* **Work task**
Once you have located the line containing "the same weekdays" in the material below, return it exactly along with each line after it through the line containing "employee names are".

* **Dataset extract**
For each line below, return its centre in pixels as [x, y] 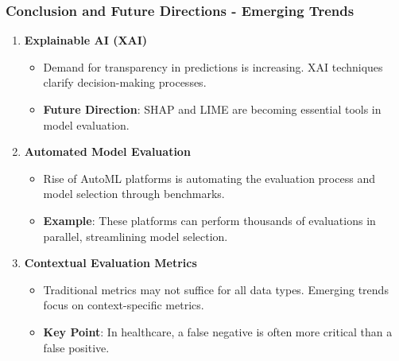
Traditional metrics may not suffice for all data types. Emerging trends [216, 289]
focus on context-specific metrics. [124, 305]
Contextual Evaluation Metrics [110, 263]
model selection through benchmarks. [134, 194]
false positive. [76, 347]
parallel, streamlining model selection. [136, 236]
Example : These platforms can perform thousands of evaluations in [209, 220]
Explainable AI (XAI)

--

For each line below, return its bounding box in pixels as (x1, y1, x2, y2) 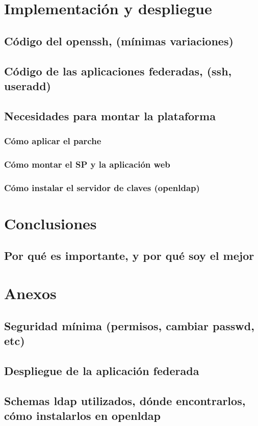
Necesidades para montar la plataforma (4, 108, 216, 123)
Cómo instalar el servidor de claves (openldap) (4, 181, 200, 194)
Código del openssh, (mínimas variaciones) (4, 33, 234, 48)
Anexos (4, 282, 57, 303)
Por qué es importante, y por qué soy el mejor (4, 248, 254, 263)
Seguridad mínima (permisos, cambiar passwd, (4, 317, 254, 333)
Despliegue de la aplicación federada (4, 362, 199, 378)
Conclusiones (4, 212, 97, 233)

* * *

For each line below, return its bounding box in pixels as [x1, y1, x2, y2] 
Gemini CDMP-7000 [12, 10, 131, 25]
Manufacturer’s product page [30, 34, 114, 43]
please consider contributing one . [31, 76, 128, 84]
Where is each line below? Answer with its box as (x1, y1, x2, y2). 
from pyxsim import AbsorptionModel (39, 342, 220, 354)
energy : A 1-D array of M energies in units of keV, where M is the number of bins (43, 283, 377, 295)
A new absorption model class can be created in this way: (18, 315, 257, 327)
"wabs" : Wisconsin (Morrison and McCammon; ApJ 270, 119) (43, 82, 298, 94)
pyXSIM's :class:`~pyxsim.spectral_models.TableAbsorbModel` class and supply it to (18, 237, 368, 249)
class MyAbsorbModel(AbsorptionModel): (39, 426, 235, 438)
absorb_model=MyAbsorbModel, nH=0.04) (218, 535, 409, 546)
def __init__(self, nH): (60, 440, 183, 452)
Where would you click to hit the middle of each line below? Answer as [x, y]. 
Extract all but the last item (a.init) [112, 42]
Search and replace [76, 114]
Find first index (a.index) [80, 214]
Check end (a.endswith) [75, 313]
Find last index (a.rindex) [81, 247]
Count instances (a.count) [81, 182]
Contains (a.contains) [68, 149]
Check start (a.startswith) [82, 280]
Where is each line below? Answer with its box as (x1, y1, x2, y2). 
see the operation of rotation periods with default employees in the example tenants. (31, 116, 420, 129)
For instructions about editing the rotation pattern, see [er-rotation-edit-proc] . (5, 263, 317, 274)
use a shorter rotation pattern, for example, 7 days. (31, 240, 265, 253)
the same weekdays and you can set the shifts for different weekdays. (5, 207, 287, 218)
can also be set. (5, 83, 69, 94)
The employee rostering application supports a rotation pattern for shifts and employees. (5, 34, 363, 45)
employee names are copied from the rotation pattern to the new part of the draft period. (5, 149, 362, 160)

* **Task result**
the same weekdays and you can set the shifts for different weekdays. (5, 207, 287, 218)
can also be set. (5, 83, 69, 94)
The employee rostering application supports a rotation pattern for shifts and employees. (5, 34, 363, 45)
employee names are copied from the rotation pattern to the new part of the draft period. (5, 149, 362, 160)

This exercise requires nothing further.